Ministral 3 Series Overview

Updated 14 January 2026

Ministral 3 Series are a family of dense LLMs with 3B, 8B, and 14B parameters, available in base, instruct, and reasoning variants.
The models utilize a decoder-only Transformer architecture with grouped query attention, RoPE embeddings, and support extended context lengths up to 256K tokens.
They achieve near-teacher performance through cascade distillation, efficient pruning techniques, and integrate image understanding via a lightweight ViT encoder.

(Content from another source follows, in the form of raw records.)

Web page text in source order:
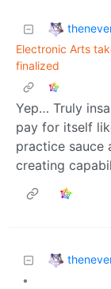
Electronic Arts
finalized
Yep… Truly
pay for itself
practice sauce
creating
•
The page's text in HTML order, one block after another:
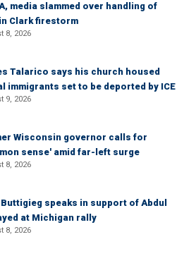
media slammed over handling of
Clark firestorm
8, 2026
Talarico says his church housed
immigrants set to be deported by ICE
9, 2026
Wisconsin governor calls for
sense' amid far-left surge
8, 2026
speaks in support of Abdul
at Michigan rally
8, 2026
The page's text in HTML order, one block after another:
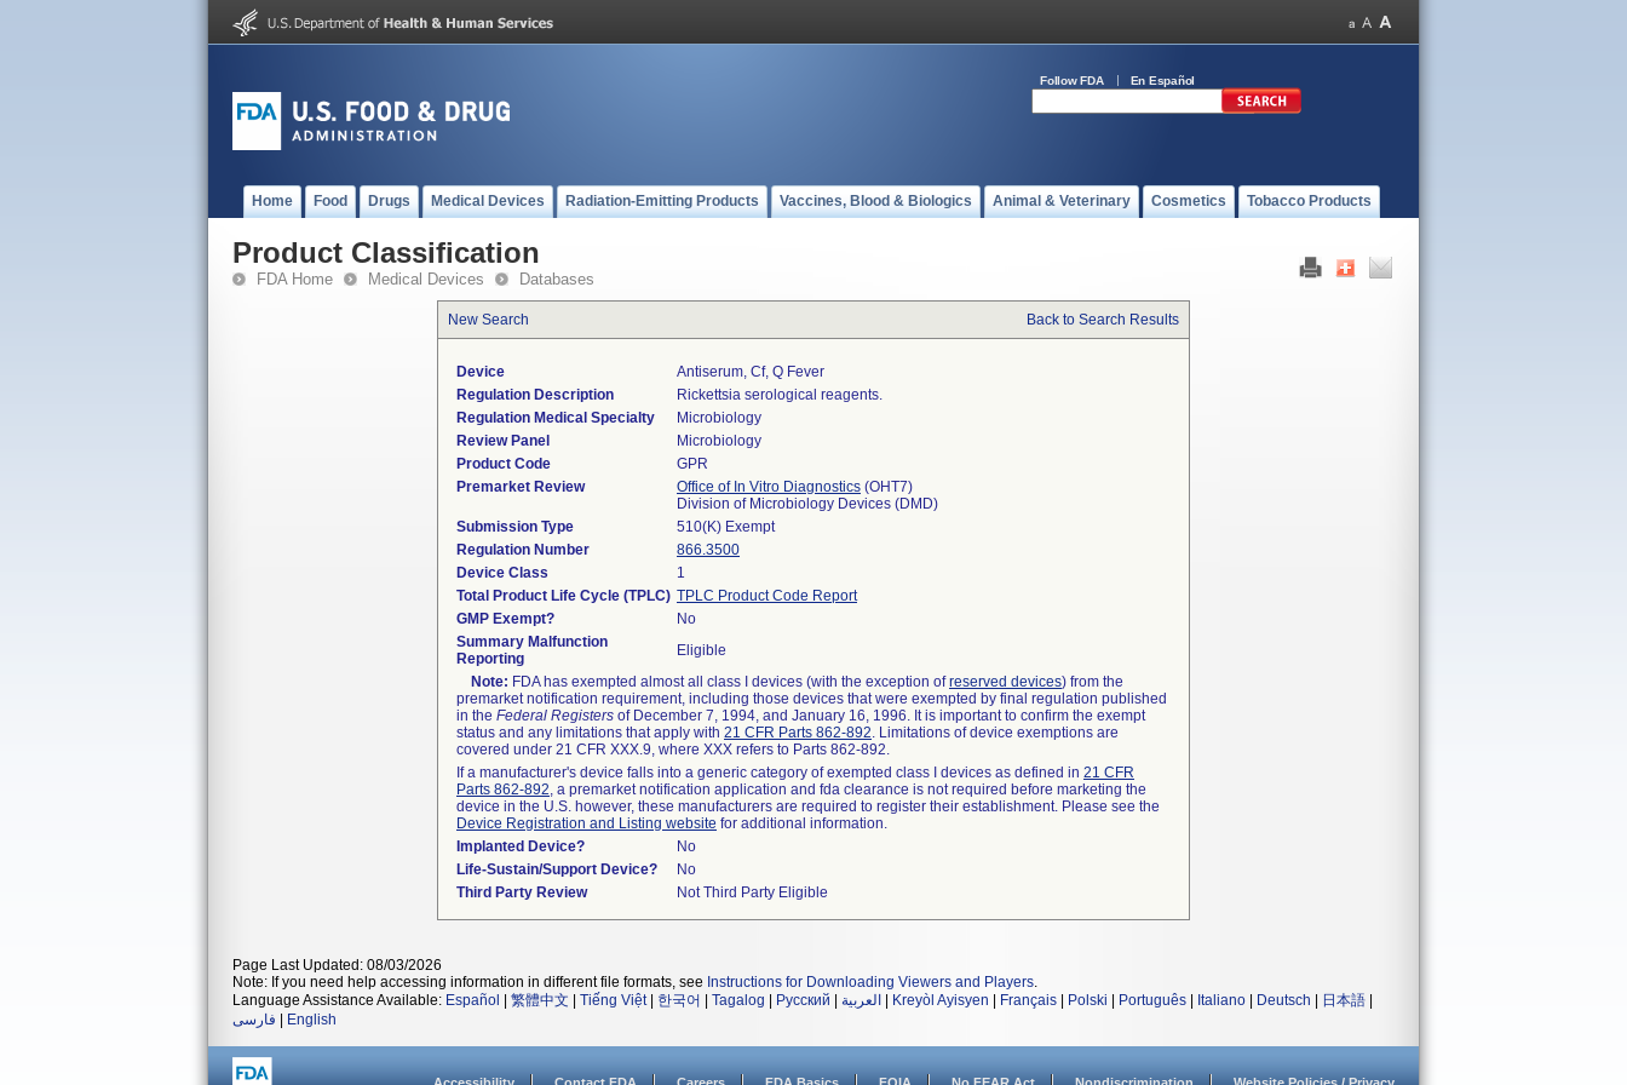
Follow FDA En Español
Home Food Drugs Medical Devices Radiation-Emitting Products Vaccines, Blood & Biologics Animal & Veterinary Cosmetics Tobacco Products
Product Classification
FDA Home Medical Devices Databases
New Search Back to Search Results
Device
Antiserum, Cf, Q Fever
Regulation Description
Rickettsia serological reagents.
Regulation Medical Specialty
Microbiology
Review Panel
Microbiology
Product Code
GPR
Premarket Review
Office of In Vitro Diagnostics (OHT7)
Division of Microbiology Devices (DMD)
Submission Type
510(K) Exempt
Regulation Number
866.3500
Device Class
1
Total Product Life Cycle (TPLC) TPLC Product Code Report
GMP Exempt?
No
Summary Malfunction
Reporting
Eligible
Note: FDA has exempted almost all class I devices (with the exception ofreserved devices) from the
premarket notification requirement, including those devices that were exempted by final regulation published
in the Federal Registers of December 7, 1994, and January 16, 1996. It is important to confirm the exempt
status and any limitations that apply with 21 CFR Parts 862-892. Limitations of device exemptions are
covered under 21 CFR XXX.9, where XXX refers to Parts 862-892.
If a manufacturer's device falls into a generic category of exempted class I devices as defined in 21 CFR
Parts 862-892, a premarket notification application and fda clearance is not required before marketing the
device in the U.S. however, these manufacturers are required to register their establishment. Please see the
Device Registration and Listing website for additional information.
Implanted Device?
No
Life-Sustain/Support Device?
No
Third Party Review
Not Third Party Eligible
Page Last Updated: 08/03/2026
Note: If you need help accessing information in different file formats, see Instructions for Downloading Viewers and Players.
Language Assistance Available: Español 繁體中文 Tiếng Việt| 한국어 Tagalog Русский العربية Kreyòl Ayisyen Français Polski Português Italiano Deutsch 日本語
فارسی
English
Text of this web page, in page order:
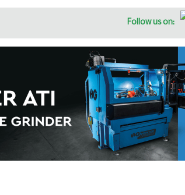
Follow us on:
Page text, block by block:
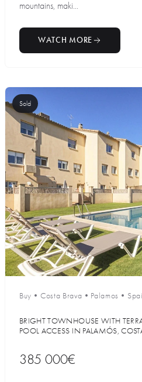
mountains, maki...
WATCH MORE
Sold
Buy • Costa Brava • Palamos •
BRIGHT TOWNHOUSE WITH
POOL ACCESS IN PALAMÓS,
385 000€
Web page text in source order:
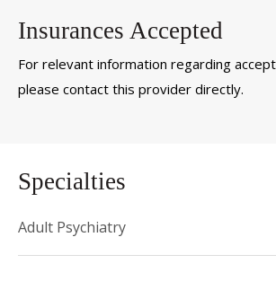
Insurances Accepted
For relevant information regarding
please contact this provider directly.
Specialties
Adult Psychiatry
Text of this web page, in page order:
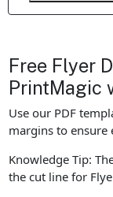
Free Flyer
PrintMagic
Use our PDF
margins to ensure
Knowledge Tip:
the cut line for
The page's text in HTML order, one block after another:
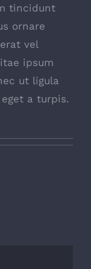
tincidunt
ornare
vel
ipsum
ut ligula
a turpis.

The Ministral 3 Series comprises a family of parameter-efficient, dense LLMs constructed for compute- and memory-constrained applications. Released in three model sizes—3B, 8B, and 14B parameters—each size is available in three variants: a base pretrained model, an instruction-finetuned checkpoint, and a reasoning model optimized for complex problem-solving. All models are derived via Cascade Distillation from the Mistral Small 3.1 24B teacher and incorporate image understanding capabilities, with weights and configurations distributed under the Apache 2.0 license (Liu et al., 13 Jan 2026).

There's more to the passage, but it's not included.